Please return each entry that follows exactly as written, and keep the pictures out.
BEGIN Study material
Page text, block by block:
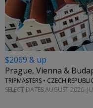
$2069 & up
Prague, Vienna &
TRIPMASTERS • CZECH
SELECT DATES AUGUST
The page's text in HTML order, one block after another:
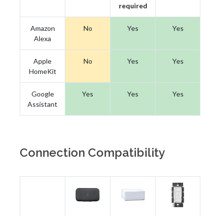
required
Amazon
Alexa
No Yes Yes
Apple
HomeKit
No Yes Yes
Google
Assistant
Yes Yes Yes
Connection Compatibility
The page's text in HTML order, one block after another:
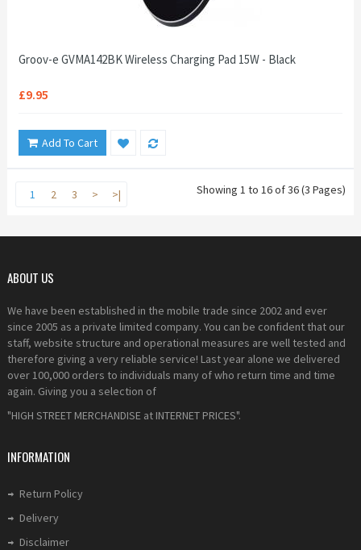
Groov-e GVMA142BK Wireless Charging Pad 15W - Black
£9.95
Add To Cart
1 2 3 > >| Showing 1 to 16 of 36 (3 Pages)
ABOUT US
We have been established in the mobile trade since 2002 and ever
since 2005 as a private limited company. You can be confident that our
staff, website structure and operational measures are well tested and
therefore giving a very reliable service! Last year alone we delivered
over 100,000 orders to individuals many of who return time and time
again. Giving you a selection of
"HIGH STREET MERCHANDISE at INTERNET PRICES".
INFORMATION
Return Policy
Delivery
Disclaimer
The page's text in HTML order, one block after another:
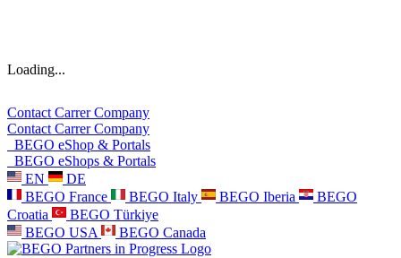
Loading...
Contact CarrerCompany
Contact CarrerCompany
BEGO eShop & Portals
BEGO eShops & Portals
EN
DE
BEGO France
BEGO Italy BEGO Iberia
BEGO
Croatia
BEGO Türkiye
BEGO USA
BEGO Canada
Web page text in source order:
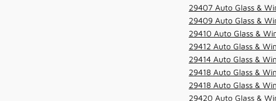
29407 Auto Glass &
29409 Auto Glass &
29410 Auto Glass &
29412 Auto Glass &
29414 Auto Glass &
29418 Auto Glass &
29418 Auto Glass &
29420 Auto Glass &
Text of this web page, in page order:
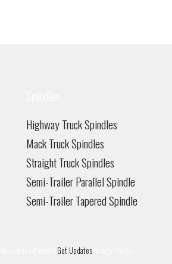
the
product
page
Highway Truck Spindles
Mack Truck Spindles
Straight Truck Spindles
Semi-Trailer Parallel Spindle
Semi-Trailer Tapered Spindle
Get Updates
END Study material
_Solved exercise_
Page text, block by block:
$2069 & up
Prague, Vienna &
TRIPMASTERS • CZECH
SELECT DATES AUGUST
The page's text in HTML order, one block after another:
required
Amazon
Alexa
No Yes Yes
Apple
HomeKit
No Yes Yes
Google
Assistant
Yes Yes Yes
Connection Compatibility
The page's text in HTML order, one block after another:
Groov-e GVMA142BK Wireless Charging Pad 15W - Black
£9.95
Add To Cart
1 2 3 > >| Showing 1 to 16 of 36 (3 Pages)
ABOUT US
We have been established in the mobile trade since 2002 and ever
since 2005 as a private limited company. You can be confident that our
staff, website structure and operational measures are well tested and
therefore giving a very reliable service! Last year alone we delivered
over 100,000 orders to individuals many of who return time and time
again. Giving you a selection of
"HIGH STREET MERCHANDISE at INTERNET PRICES".
INFORMATION
Return Policy
Delivery
Disclaimer
The page's text in HTML order, one block after another:
Loading...
Contact CarrerCompany
Contact CarrerCompany
BEGO eShop & Portals
BEGO eShops & Portals
EN
DE
BEGO France
BEGO Italy BEGO Iberia
BEGO
Croatia
BEGO Türkiye
BEGO USA
BEGO Canada
Web page text in source order:
29407 Auto Glass &
29409 Auto Glass &
29410 Auto Glass &
29412 Auto Glass &
29414 Auto Glass &
29418 Auto Glass &
29418 Auto Glass &
29420 Auto Glass &
Text of this web page, in page order:
the
product
page
Highway Truck Spindles
Mack Truck Spindles
Straight Truck Spindles
Semi-Trailer Parallel Spindle
Semi-Trailer Tapered Spindle
Get Updates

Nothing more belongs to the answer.